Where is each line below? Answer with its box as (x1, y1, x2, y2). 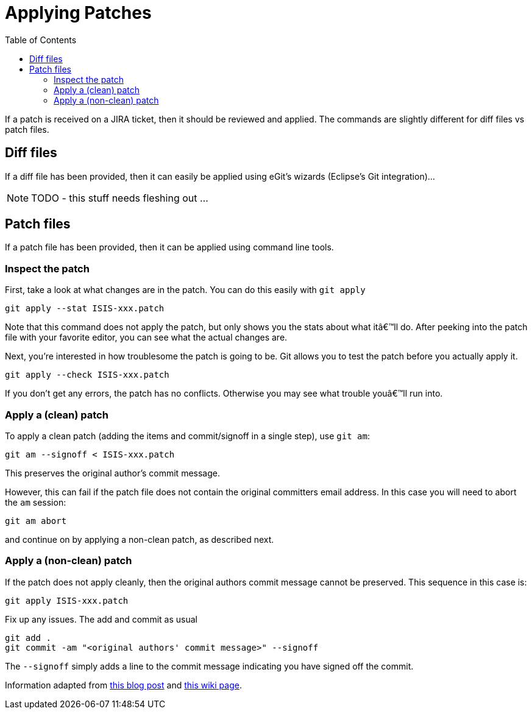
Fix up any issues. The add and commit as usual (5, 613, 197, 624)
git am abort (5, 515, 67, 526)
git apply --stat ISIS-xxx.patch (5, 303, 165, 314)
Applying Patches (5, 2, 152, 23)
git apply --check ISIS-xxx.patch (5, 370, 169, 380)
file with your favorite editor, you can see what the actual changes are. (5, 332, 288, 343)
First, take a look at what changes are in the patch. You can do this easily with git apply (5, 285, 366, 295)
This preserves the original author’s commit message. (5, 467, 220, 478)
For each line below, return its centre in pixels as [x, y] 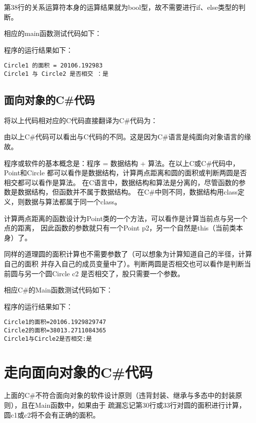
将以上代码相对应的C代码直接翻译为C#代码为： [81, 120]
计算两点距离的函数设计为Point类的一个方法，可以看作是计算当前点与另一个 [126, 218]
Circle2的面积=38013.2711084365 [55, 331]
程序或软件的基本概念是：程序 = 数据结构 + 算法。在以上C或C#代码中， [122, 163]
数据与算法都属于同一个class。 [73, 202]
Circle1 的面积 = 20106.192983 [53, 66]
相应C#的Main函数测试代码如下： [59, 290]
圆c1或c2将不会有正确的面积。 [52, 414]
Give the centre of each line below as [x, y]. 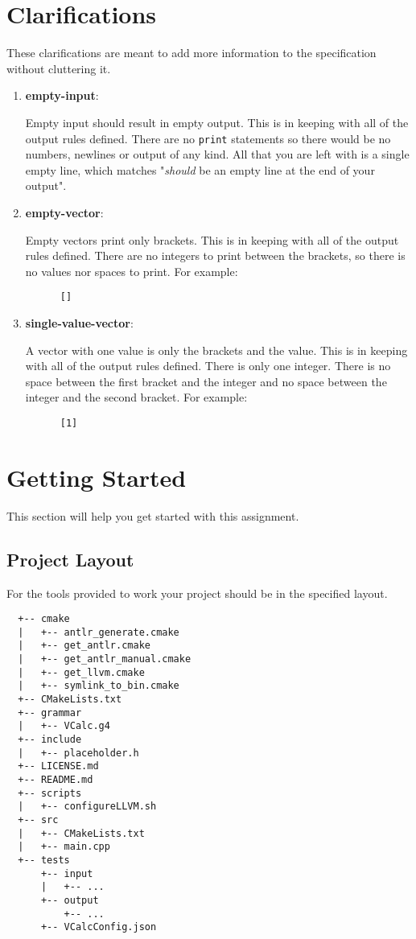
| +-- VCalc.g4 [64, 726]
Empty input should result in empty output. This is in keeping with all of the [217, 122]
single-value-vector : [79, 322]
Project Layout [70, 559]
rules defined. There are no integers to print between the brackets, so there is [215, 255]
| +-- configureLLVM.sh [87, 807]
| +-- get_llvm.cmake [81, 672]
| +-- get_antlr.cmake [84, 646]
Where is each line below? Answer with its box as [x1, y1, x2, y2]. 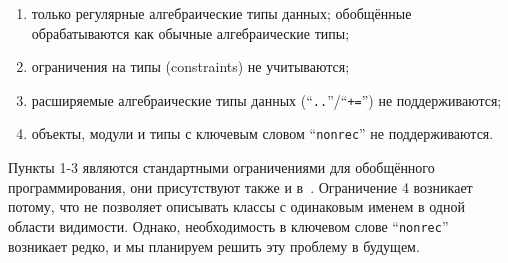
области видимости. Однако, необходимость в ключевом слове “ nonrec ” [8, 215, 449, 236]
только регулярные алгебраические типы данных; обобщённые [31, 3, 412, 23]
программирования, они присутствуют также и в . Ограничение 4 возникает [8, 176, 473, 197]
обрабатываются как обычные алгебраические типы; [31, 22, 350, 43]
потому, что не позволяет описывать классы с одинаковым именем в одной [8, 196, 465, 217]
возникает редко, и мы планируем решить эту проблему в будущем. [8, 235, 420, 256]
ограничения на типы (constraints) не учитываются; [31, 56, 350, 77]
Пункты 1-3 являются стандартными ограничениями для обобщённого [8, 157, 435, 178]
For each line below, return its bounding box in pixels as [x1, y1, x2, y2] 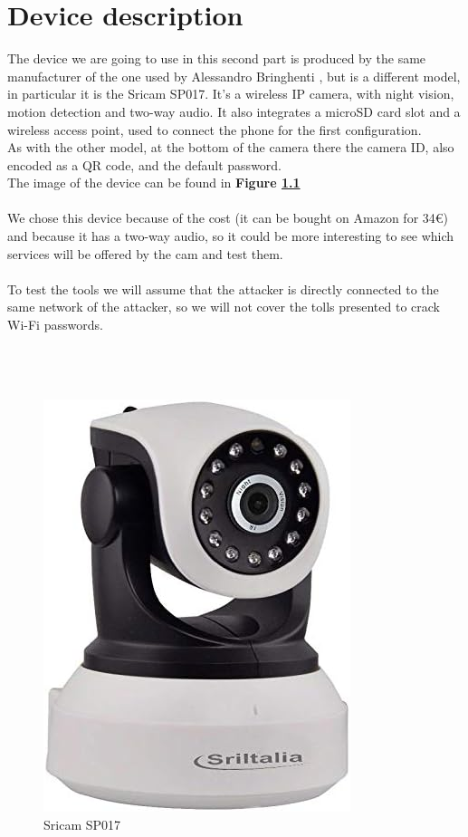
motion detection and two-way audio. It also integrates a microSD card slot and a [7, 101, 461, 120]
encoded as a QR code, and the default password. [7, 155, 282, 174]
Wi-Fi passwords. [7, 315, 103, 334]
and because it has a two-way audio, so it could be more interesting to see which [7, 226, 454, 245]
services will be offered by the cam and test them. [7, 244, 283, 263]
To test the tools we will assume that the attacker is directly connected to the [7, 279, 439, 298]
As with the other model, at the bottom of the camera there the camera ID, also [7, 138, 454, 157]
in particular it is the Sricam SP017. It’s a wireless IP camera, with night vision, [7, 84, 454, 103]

━━━━━━━━

- **Task goal**: In your answer, set down the full listing word for word and include no pictures.

- **Response to the task**:
Where is each line below? Answer with its box as (x1, y1, x2, y2). 
Fix up any issues. The add and commit as usual (5, 613, 197, 624)
git am abort (5, 515, 67, 526)
git apply --stat ISIS-xxx.patch (5, 303, 165, 314)
Applying Patches (5, 2, 152, 23)
git apply --check ISIS-xxx.patch (5, 370, 169, 380)
file with your favorite editor, you can see what the actual changes are. (5, 332, 288, 343)
First, take a look at what changes are in the patch. You can do this easily with git apply (5, 285, 366, 295)
This preserves the original author’s commit message. (5, 467, 220, 478)
For each line below, return its centre in pixels as [x, y] 
将以上代码相对应的C代码直接翻译为C#代码为： [81, 120]
计算两点距离的函数设计为Point类的一个方法，可以看作是计算当前点与另一个 [126, 218]
Circle2的面积=38013.2711084365 [55, 331]
程序或软件的基本概念是：程序 = 数据结构 + 算法。在以上C或C#代码中， [122, 163]
数据与算法都属于同一个class。 [73, 202]
Circle1 的面积 = 20106.192983 [53, 66]
相应C#的Main函数测试代码如下： [59, 290]
圆c1或c2将不会有正确的面积。 [52, 414]
Give the centre of each line below as [x, y]. 
| +-- VCalc.g4 [64, 726]
Empty input should result in empty output. This is in keeping with all of the [217, 122]
single-value-vector : [79, 322]
Project Layout [70, 559]
rules defined. There are no integers to print between the brackets, so there is [215, 255]
| +-- configureLLVM.sh [87, 807]
| +-- get_llvm.cmake [81, 672]
| +-- get_antlr.cmake [84, 646]
Where is each line below? Answer with its box as [x1, y1, x2, y2]. 
области видимости. Однако, необходимость в ключевом слове “ nonrec ” [8, 215, 449, 236]
только регулярные алгебраические типы данных; обобщённые [31, 3, 412, 23]
программирования, они присутствуют также и в . Ограничение 4 возникает [8, 176, 473, 197]
обрабатываются как обычные алгебраические типы; [31, 22, 350, 43]
потому, что не позволяет описывать классы с одинаковым именем в одной [8, 196, 465, 217]
возникает редко, и мы планируем решить эту проблему в будущем. [8, 235, 420, 256]
ограничения на типы (constraints) не учитываются; [31, 56, 350, 77]
Пункты 1-3 являются стандартными ограничениями для обобщённого [8, 157, 435, 178]
For each line below, return its bounding box in pixels as [x1, y1, x2, y2] 
motion detection and two-way audio. It also integrates a microSD card slot and a [7, 101, 461, 120]
encoded as a QR code, and the default password. [7, 155, 282, 174]
Wi-Fi passwords. [7, 315, 103, 334]
and because it has a two-way audio, so it could be more interesting to see which [7, 226, 454, 245]
services will be offered by the cam and test them. [7, 244, 283, 263]
To test the tools we will assume that the attacker is directly connected to the [7, 279, 439, 298]
As with the other model, at the bottom of the camera there the camera ID, also [7, 138, 454, 157]
in particular it is the Sricam SP017. It’s a wireless IP camera, with night vision, [7, 84, 454, 103]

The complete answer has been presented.